* REQUIRED WORK:
Exact transcription, pictures omitted: begin at the top line of the records below and end with the line bearing "the Tutorial . [26, 60]".

══════════════════════════════

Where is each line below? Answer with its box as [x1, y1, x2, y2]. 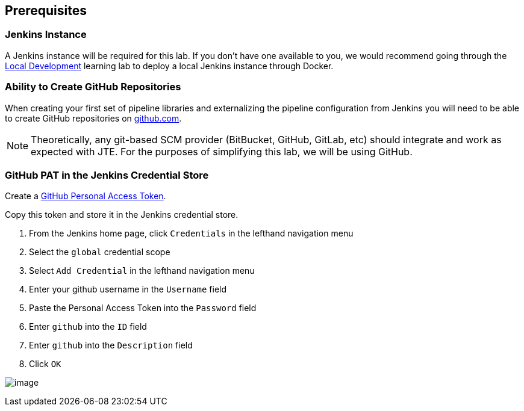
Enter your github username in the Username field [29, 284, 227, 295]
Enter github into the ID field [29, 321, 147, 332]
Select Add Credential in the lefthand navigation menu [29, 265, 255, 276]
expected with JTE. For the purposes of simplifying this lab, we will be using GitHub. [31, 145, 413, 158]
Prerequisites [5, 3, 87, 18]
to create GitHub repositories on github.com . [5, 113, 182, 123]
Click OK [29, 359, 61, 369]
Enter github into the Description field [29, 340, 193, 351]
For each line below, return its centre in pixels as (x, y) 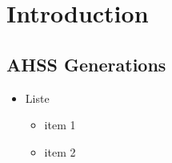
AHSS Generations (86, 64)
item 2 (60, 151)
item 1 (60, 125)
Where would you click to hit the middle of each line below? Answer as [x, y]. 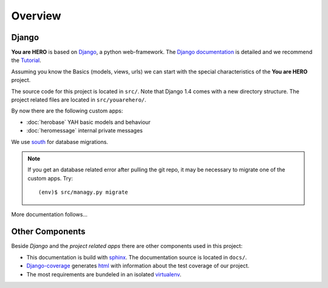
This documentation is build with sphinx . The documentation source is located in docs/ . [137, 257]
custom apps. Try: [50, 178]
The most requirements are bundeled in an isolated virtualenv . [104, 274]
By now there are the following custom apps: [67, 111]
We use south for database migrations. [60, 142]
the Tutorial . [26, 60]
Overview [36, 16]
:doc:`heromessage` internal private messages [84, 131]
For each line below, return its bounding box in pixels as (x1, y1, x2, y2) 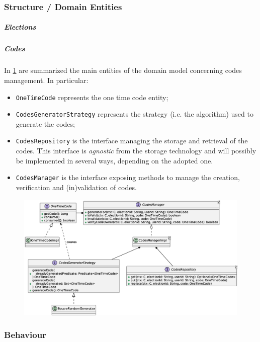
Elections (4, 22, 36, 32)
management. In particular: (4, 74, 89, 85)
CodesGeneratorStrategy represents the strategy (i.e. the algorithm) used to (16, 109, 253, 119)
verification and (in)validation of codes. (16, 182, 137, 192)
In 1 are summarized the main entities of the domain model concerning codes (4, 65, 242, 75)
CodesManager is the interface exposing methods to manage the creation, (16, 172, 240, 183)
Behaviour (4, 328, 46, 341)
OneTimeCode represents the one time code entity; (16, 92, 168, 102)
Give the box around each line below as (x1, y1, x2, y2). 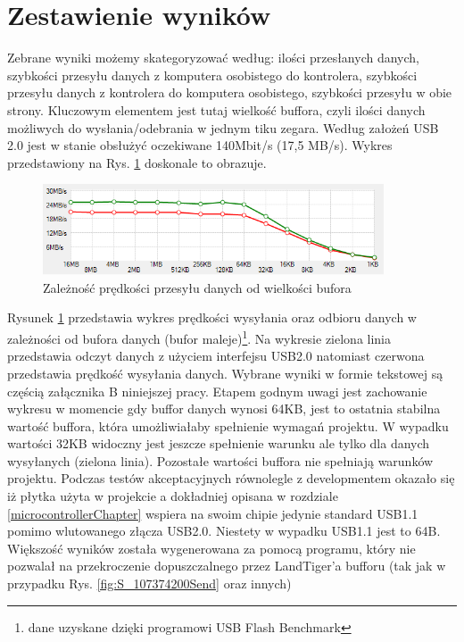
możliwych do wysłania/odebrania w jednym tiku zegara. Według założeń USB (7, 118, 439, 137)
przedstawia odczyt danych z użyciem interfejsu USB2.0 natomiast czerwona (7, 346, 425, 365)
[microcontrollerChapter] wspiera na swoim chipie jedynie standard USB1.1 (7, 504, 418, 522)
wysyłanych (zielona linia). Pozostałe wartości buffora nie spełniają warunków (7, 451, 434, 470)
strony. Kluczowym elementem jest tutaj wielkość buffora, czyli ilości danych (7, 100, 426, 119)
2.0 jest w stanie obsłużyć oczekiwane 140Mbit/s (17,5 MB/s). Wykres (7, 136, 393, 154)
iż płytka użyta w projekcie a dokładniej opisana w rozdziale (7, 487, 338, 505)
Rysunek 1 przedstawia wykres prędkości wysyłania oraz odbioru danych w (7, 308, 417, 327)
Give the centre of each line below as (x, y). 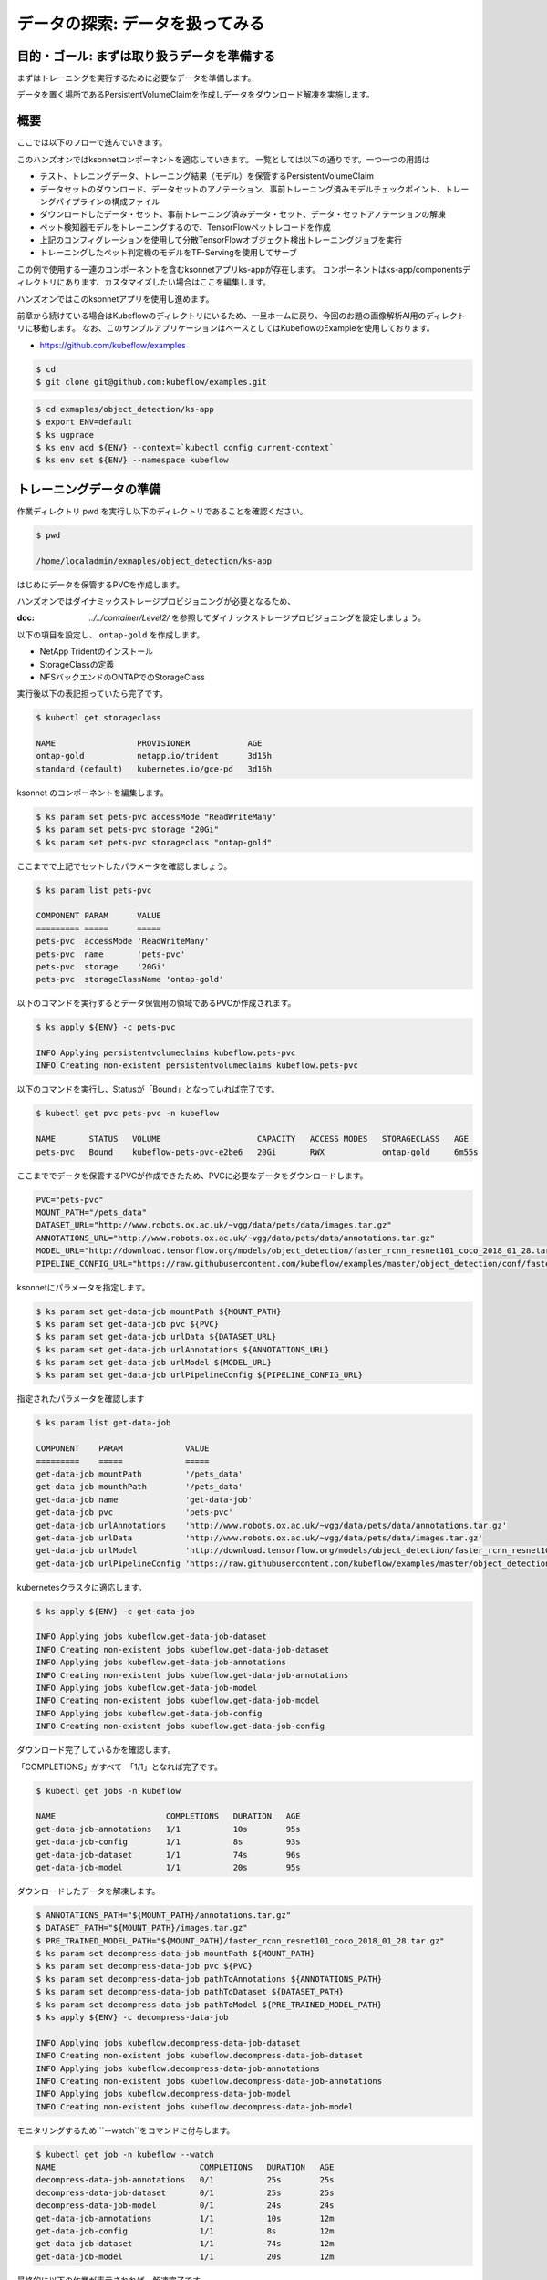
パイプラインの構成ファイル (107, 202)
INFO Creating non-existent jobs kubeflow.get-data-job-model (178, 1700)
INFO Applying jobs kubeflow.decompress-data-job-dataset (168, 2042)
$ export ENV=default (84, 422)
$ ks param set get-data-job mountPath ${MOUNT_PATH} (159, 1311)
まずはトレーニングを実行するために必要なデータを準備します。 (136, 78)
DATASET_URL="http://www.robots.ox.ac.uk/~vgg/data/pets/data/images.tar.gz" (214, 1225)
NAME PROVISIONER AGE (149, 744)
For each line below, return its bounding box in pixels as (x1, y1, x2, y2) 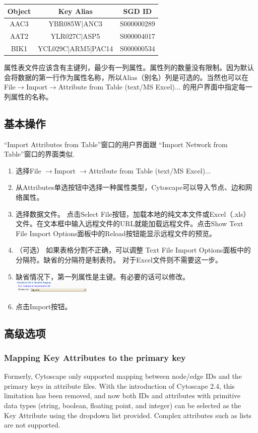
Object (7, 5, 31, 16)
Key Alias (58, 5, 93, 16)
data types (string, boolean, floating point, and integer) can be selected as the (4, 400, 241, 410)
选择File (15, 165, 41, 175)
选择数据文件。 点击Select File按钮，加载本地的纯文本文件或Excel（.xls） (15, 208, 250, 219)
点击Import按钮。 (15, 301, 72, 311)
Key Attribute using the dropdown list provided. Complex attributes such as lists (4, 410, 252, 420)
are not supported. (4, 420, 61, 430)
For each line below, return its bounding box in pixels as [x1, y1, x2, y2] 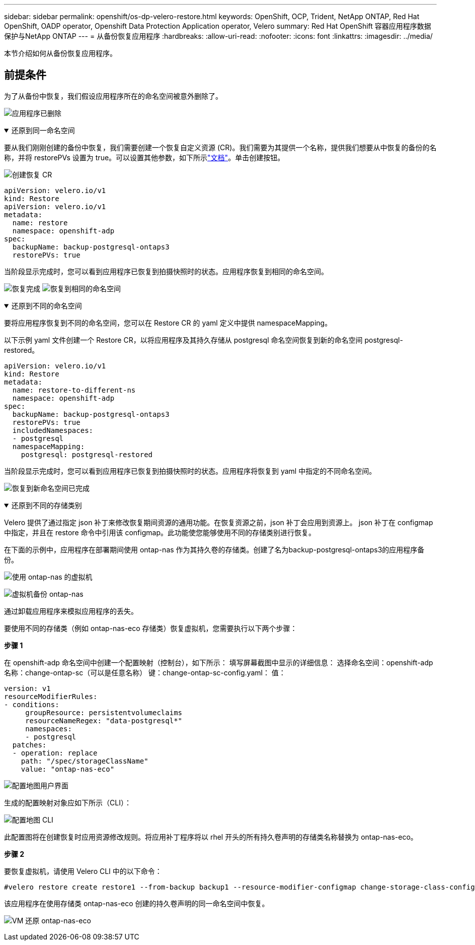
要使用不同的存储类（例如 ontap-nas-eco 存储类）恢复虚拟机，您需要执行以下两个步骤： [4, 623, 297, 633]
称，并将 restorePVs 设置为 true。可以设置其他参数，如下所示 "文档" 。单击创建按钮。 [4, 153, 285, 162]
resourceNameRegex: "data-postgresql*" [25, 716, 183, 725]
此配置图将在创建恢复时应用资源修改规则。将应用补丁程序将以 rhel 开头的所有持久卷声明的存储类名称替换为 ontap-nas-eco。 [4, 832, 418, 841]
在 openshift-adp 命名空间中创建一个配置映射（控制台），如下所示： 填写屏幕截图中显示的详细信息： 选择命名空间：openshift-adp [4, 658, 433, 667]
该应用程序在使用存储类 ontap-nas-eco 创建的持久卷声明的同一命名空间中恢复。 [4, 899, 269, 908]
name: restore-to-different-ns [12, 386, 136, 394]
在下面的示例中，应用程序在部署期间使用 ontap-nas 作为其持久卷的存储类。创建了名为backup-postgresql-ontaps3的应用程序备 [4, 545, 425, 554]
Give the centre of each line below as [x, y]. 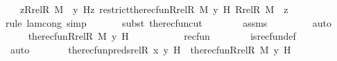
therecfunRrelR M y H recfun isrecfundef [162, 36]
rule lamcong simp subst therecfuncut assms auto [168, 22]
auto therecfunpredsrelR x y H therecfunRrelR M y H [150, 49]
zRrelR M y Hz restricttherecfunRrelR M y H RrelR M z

══════════════════════════════

* REPLY TO THE EXERCISE:
Where is each line below? Answer with its box as [x1, y1, x2, y2]. 
Enter your github username in the Username field [29, 284, 227, 295]
Enter github into the ID field [29, 321, 147, 332]
Select Add Credential in the lefthand navigation menu [29, 265, 255, 276]
expected with JTE. For the purposes of simplifying this lab, we will be using GitHub. [31, 145, 413, 158]
Prerequisites [5, 3, 87, 18]
to create GitHub repositories on github.com . [5, 113, 182, 123]
Click OK [29, 359, 61, 369]
Enter github into the Description field [29, 340, 193, 351]
For each line below, return its centre in pixels as (x, y) 
AHSS Generations (86, 64)
item 2 (60, 151)
item 1 (60, 125)
Where would you click to hit the middle of each line below? Answer as [x, y]. 
This documentation is build with sphinx . The documentation source is located in docs/ . [137, 257]
custom apps. Try: [50, 178]
The most requirements are bundeled in an isolated virtualenv . [104, 274]
By now there are the following custom apps: [67, 111]
We use south for database migrations. [60, 142]
the Tutorial . [26, 60]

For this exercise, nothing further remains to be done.